IndeBleu opened five days before Christmas; its kitchen is under the aegis of executive chef Vikram Garg, 34, who honed his skills at New Delhi’s Oberoi School of Hotel Management and in hotels and restaurants across India. He has put together a fascinating menu of creative, often witty, dishes, frequently combining sweet and salty ingredients. No dish is purely French or exclusively Indian, and almost everything we tasted was delicious.

The diner is barely seated in one of the comfortable booths or at a table before a basket of small warm naan appears. The delicious Indian bread, straight from the oven, is sprinkled with a combination of dried herbs and brushed with butter.

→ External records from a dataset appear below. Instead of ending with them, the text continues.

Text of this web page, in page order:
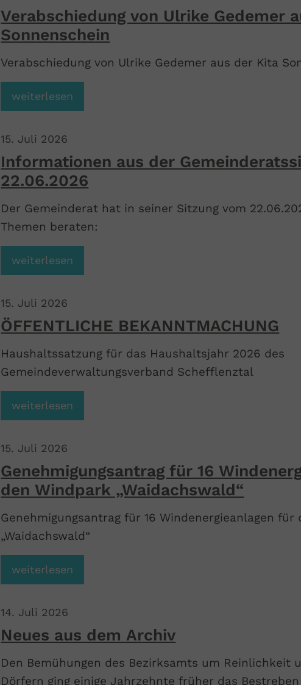
Verabschiedung von Ulrike Gedemer
Sonnenschein
Verabschiedung von Ulrike Gedemer aus der Kita
weiterlesen
15. Juli 2026
Informationen aus der
22.06.2026
Der Gemeinderat hat in seiner Sitzung vom
Themen beraten:
weiterlesen
15. Juli 2026
ÖFFENTLICHE BEKANNTMACHUNG
Haushaltssatzung für das Haushaltsjahr 2026 des
Gemeindeverwaltungsverband Schefflenztal
weiterlesen
15. Juli 2026
Genehmigungsantrag für 16
den Windpark „Waidachswald“
Genehmigungsantrag für 16 Windenergieanlagen für
„Waidachswald“
weiterlesen
14. Juli 2026
Neues aus dem Archiv
Den Bemühungen des Bezirksamts um Reinlichkeit
Dörfern ging einige Jahrzehnte früher das
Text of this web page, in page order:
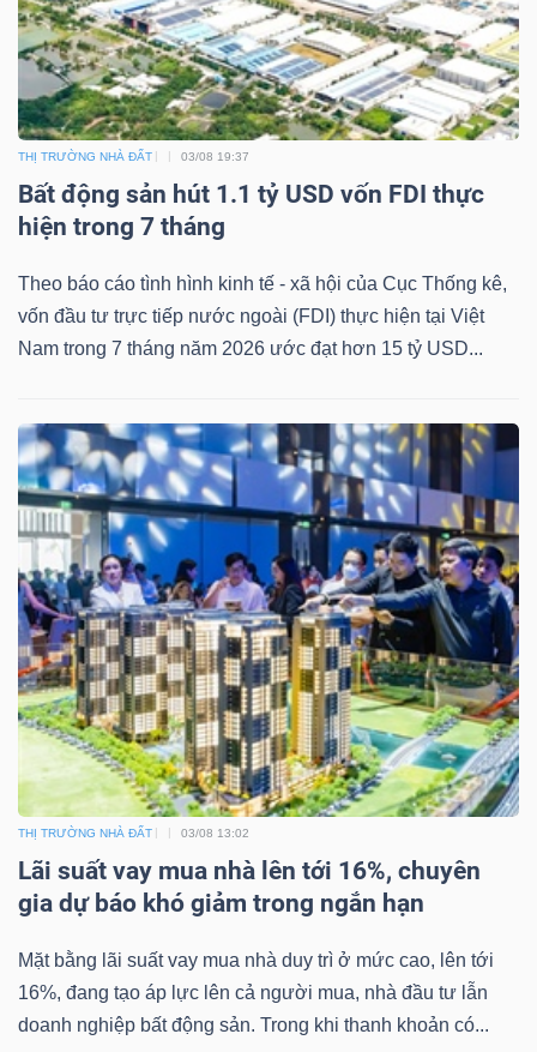
THỊ TRƯỜNG NHÀ ĐẤT 03/08 19:37
Bất động sản hút 1.1 tỷ USD vốn FDI thực
hiện trong 7 tháng
Theo báo cáo tình hình kinh tế - xã hội của Cục Thống kê,
vốn đầu tư trực tiếp nước ngoài (FDI) thực hiện tại Việt
Nam trong 7 tháng năm 2026 ước đạt hơn 15 tỷ USD...
THỊ TRƯỜNG NHÀ ĐẤT 03/08 13:02
Lãi suất vay mua nhà lên tới 16%, chuyên
gia dự báo khó giảm trong ngắn hạn
Mặt bằng lãi suất vay mua nhà duy trì ở mức cao, lên tới
16%, đang tạo áp lực lên cả người mua, nhà đầu tư lẫn
doanh nghiệp bất động sản. Trong khi thanh khoản có...

The kitchen has two tandoori ovens, and the bread is baked by Indian hands that brave the oven’s heat to slap the rounds of dough against the sides of the oven, just as it’s done in India. It’s difficult to restrain from gobbling down the little breads one after another. (The kitchen keeps them coming.)

The menu is divided into four sections of approximately seven dishes each: first, second, main courses and desserts, although first and second courses are both starters. The separate lounge menu offers 10 small dishes. Everything is a la carte and served with an aesthetic eye, be it the size or shape of the plate or the decoration of the food.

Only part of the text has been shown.